- _Try it_: Look through the listing below and report the lines that have the word "Pakistan" in them.

- _Extracted material_:
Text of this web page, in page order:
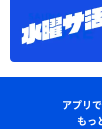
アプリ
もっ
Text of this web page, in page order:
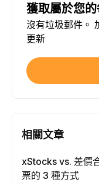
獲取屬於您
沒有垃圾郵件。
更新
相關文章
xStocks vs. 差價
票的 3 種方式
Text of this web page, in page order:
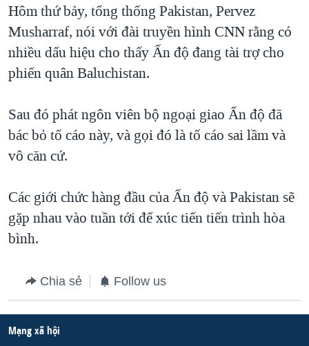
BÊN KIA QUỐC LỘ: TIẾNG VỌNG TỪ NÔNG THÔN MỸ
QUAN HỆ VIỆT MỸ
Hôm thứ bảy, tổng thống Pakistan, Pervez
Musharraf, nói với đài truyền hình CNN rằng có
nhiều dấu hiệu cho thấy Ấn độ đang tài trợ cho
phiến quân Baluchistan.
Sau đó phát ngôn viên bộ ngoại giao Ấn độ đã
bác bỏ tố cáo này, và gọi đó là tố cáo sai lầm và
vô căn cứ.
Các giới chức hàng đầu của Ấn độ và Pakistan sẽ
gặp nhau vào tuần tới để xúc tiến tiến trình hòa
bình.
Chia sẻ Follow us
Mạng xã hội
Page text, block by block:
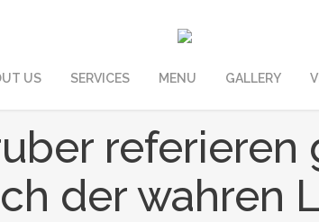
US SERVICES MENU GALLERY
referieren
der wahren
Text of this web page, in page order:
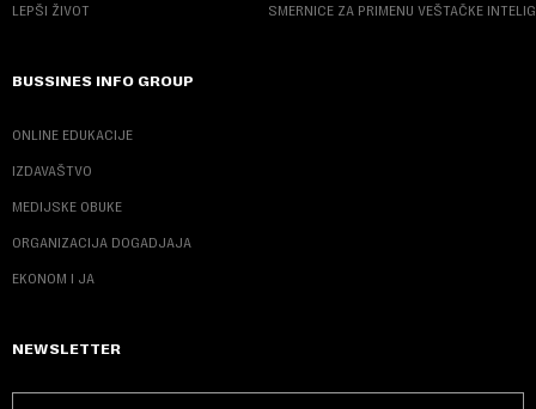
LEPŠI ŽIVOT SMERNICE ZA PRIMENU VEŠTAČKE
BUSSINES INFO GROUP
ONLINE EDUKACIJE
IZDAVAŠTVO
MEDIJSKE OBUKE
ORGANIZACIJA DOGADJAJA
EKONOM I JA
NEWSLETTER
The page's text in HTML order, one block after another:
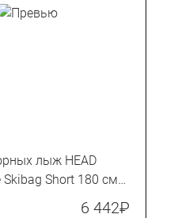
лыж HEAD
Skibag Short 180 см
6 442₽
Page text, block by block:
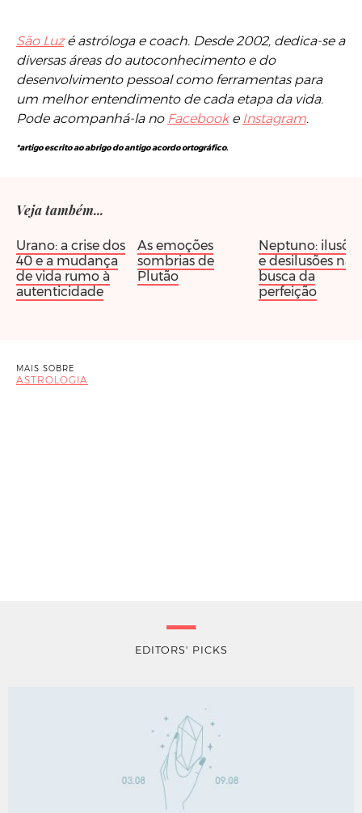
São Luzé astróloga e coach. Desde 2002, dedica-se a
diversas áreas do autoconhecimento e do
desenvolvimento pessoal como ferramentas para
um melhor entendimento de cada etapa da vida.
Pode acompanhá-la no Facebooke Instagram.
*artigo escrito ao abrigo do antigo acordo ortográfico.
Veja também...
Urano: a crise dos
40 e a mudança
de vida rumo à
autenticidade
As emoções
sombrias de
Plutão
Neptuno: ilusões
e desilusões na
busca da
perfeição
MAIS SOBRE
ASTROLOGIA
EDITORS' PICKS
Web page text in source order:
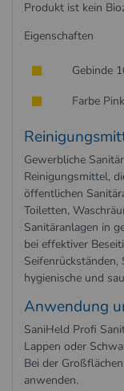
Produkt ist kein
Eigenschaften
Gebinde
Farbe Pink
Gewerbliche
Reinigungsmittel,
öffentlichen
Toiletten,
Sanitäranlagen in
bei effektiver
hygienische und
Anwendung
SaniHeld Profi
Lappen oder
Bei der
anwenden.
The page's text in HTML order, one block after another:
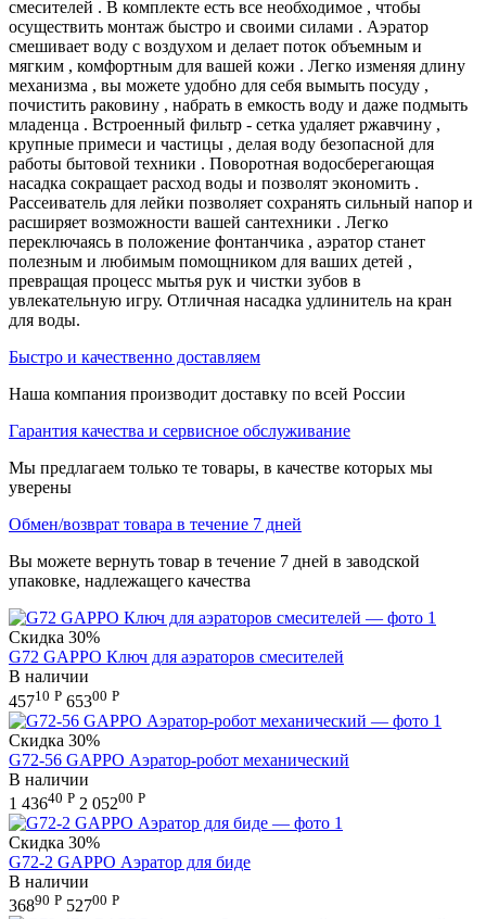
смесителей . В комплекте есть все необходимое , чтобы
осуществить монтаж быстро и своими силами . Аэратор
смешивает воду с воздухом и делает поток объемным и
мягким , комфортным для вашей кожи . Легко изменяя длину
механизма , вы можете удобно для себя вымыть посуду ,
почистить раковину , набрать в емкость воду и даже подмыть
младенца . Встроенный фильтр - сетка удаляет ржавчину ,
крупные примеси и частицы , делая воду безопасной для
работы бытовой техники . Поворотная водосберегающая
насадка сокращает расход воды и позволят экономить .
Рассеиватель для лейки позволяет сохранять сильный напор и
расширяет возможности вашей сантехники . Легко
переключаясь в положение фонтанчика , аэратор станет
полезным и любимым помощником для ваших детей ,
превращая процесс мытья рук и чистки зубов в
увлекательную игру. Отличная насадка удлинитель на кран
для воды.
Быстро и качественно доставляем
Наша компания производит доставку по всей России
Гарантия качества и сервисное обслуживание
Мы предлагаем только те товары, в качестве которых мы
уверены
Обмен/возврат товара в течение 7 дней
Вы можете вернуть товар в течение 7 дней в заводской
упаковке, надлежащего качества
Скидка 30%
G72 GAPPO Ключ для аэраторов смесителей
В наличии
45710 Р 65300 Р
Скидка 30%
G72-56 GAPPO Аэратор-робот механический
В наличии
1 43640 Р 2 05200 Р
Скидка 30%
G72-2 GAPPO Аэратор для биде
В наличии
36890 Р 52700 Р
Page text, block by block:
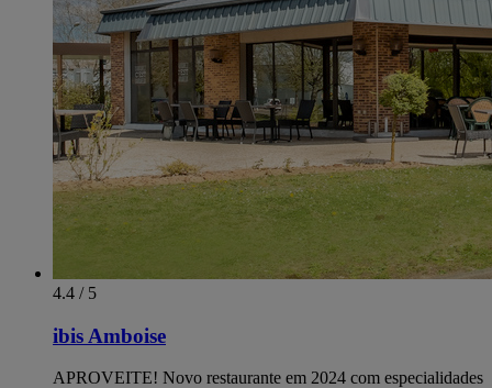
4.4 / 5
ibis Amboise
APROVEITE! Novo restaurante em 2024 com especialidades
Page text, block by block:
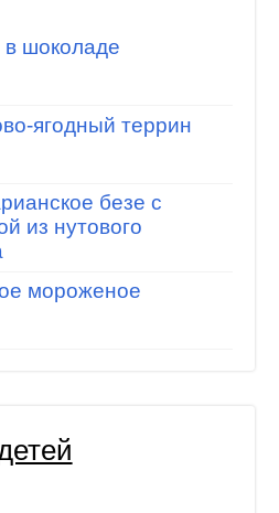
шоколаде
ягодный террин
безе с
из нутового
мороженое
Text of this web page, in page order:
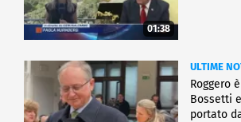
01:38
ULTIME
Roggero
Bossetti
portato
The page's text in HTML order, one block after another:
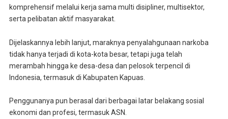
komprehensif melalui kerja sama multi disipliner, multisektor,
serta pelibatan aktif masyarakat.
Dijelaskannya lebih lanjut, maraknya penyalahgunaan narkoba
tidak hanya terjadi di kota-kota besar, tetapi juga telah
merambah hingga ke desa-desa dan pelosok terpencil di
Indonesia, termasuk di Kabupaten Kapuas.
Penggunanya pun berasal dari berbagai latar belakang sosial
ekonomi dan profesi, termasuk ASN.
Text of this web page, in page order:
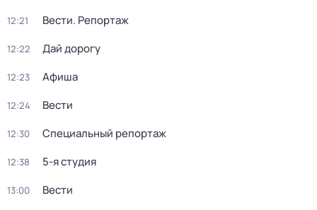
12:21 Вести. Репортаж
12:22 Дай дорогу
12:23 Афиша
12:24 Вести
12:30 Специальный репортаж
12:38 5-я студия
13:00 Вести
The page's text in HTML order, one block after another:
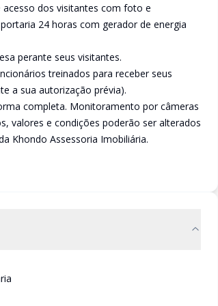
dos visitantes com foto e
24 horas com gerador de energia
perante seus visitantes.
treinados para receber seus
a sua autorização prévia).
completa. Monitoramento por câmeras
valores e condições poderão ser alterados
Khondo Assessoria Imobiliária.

- _Written response_:
Hôm thứ bảy, tổng thống Pakistan, Pervez
Các giới chức hàng đầu của Ấn độ và Pakistan sẽ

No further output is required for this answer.